Acho que preparada já, não, porque a gente fechou um quadro, né..., porque eu

acho que a preparação é uma coisa constante né..., mas...eu acho que abertura,

eu me sinto, eu sinto que tem essa..., eu sinto que tem essa abertura aqui na

escola, sim, agora..., fechada essa questão eu acho, não sei ainda, se todos nós

poderíamos dizer que está fechada, né.

Você acha importante lidar com as questões da violência/morte na escola?

Por quê?

Olha...eu acho que isso é tudo, né..., isso é o...é o...inverso da vida, né, da vida,

da felicidade..., então a violência, a morte, principalmente aqui né..., a escola é

um pedaço do mundo né..., então...é....eu acho muito, muito importante.

Como lidar com as questões violência, morte, luto, no ambiente escolar?
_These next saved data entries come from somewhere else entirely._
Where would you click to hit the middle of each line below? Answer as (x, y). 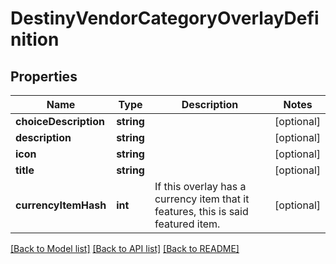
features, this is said (201, 211)
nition (35, 39)
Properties (44, 76)
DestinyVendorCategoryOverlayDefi (165, 18)
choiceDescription (60, 121)
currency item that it (202, 199)
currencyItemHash (61, 205)
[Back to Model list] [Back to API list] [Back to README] (125, 248)
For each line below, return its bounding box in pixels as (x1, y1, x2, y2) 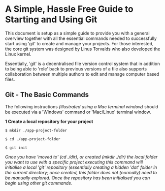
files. (5, 76, 15, 82)
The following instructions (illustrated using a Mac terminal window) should (5, 103, 159, 109)
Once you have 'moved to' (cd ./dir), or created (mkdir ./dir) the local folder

Eu acho que...dessa forma que a gente lida aqui né..., tendo abertura para você

falar de...de...de todos os temas, né...,é...então essa é uma abertura pra nós

profissionais e consequentemente para os alunos também.

Qual o papel de professores, coordenadores e diretores frente às

manifestações do luto entre estudantes na escola?

Bom...aqui foi o início de tudo né..., o nosso projeto se deu por conta de uma, de

uma morte, de uma garota, né..., e...o nosso papel de tudo aqui, o coração, foi

exatamente isso, né..., o que pulsa, o que nos pulsa pra esse projeto é

justamente, é...por causa do luto, é...de uma, de uma garota que nós ficamos

assim, todos nós, e principalmente o diretor, né...e...enfim, não tinha como

continuar, se a gente não tratasse dessa questão, né.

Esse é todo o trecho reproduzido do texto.